- Born: Pohnpei
- Alma mater: Chaminade University of Honolulu; University of Hawaiʻi at Mānoa ;
- Occupation: Marine biologist

= Nicole Yamase =

Micronesian marine biologist

Nicole Hokulani Yamase (born c. 1992) is a Micronesian marine biologist. She is the first person from Micronesia to earn a doctorate in marine biology. On March 11, 2021, she became the 20th person to descend to Challenger Deep in the Mariana Trench, the deepest known point in the Earth's seabed. Though the Challenger Deep is in Micronesia, she is the first Micronesian and first Pacific Islander to make the descent, as well as the fourth woman and the second-youngest person.

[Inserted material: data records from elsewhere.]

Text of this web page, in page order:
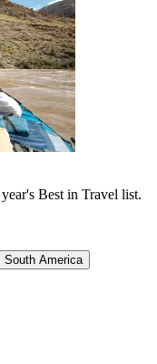
Best in Travel list.
South America
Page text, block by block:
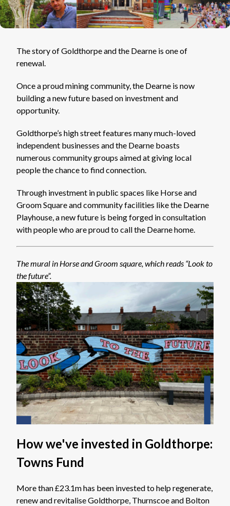
The story of Goldthorpe and the Dearne is one of
renewal.
Once a proud mining community, the Dearne is now
building a new future based on investment and
opportunity.
Goldthorpe’s high street features many much-loved
independent businesses and the Dearne boasts
numerous community groups aimed at giving local
people the chance to find connection.
Through investment in public spaces like Horse and
Groom Square and community facilities like the Dearne
Playhouse, a new future is being forged in consultation
with people who are proud to call the Dearne home.
The mural in Horse and Groom square, which reads “Look to
the future”.
How we've invested in Goldthorpe:
Towns Fund
More than £23.1m has been invested to help regenerate,
renew and revitalise Goldthorpe, Thurnscoe and Bolton
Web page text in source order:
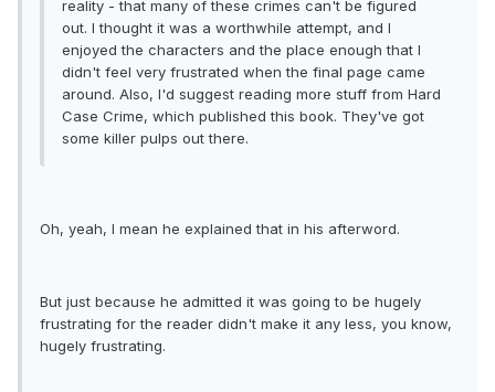
reality - that many of these crimes can't be figured
out. I thought it was a worthwhile attempt, and I
enjoyed the characters and the place enough that I
didn't feel very frustrated when the final page came
around. Also, I'd suggest reading more stuff from Hard
Case Crime, which published this book. They've got
some killer pulps out there.
Oh, yeah, I mean he explained that in his afterword.
But just because he admitted it was going to be hugely
frustrating for the reader didn't make it any less, you know,
hugely frustrating.
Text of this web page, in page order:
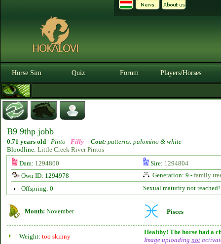
Horse Sim Quiz Forum Players/Horses
B9 9thp jobb
0.71 years old - Pinto - Filly - Coat: patterns: palomino & white
Bloodline: Little Creek River Pintos
Dam: 1294800 Sire: 1294804
Own ID: 1294978
Generation: 9 - family
Offspring: 0
Sexual maturity not reached!
Month: November Pisces
Weight: too skinny
Healthy! The horse had a
Image uploading not
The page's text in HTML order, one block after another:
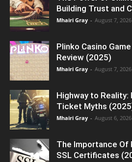
Building Trust and
Mhairi Gray - August 7, 2026
Plinko Casino
Review (2025)
Mhairi Gray - August 7, 2026
Highway to
Ticket Myths
Mhairi Gray - August 6, 2026
The Importance Of
SSL Certificates
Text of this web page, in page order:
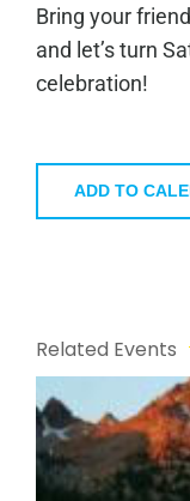
Bring your
and let’s turn
celebration!
ADD TO
Related Events
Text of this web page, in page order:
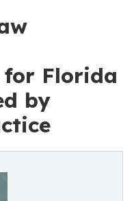
for Florida
by
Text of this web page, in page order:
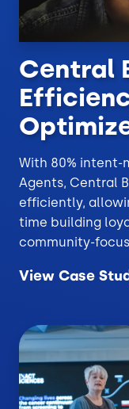
Central
With 80% intent-
Agents, Central
efficiently,
time building
community-
View Case
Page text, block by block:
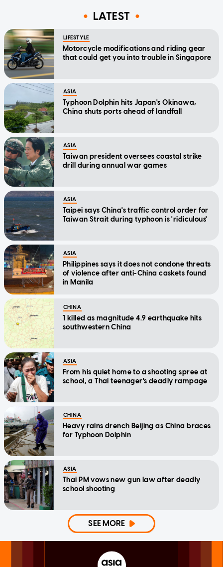
LATEST
LIFESTYLE
Motorcycle modifications and riding gear
that could get you into trouble in Singapore
ASIA
Typhoon Dolphin hits Japan's Okinawa,
China shuts ports ahead of landfall
ASIA
Taiwan president oversees coastal strike
drill during annual war games
ASIA
Taipei says China's traffic control order for
Taiwan Strait during typhoon is 'ridiculous'
ASIA
Philippines says it does not condone threats
of violence after anti-China caskets found
in Manila
CHINA
1 killed as magnitude 4.9 earthquake hits
southwestern China
ASIA
From his quiet home to a shooting spree at
school, a Thai teenager's deadly rampage
CHINA
Heavy rains drench Beijing as China braces
for Typhoon Dolphin
ASIA
Thai PM vows new gun law after deadly
school shooting
SEE MORE
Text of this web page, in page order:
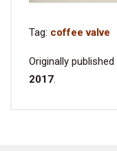
Tag: coffee valve
Originally published
2017.

Nicole Yamase was born in Pohnpei, Micronesia. She attended Xavier High School in Tol, Chuuk. While at the Chaminade University of Honolulu, she studied ornamental fish in Hawaii, especially the yellow tang, and tink frogs in Costa Rica. She graduated with B.A. in Biology and a B.S. in Environmental Studies. She went on to her Ph.D. in Marine Biology at the University of Hawaiʻi at Mānoa in 2022. Her dissertation was Studying the Ecophysiological Responses of Native Hawaiian Macroalgae in a Changing World.

She made her 10-hour trip to and from the Challenger Deep with pilot Victor Vescovo aboard the DSV Limiting Factor, launching from the DSSV Pressure Drop.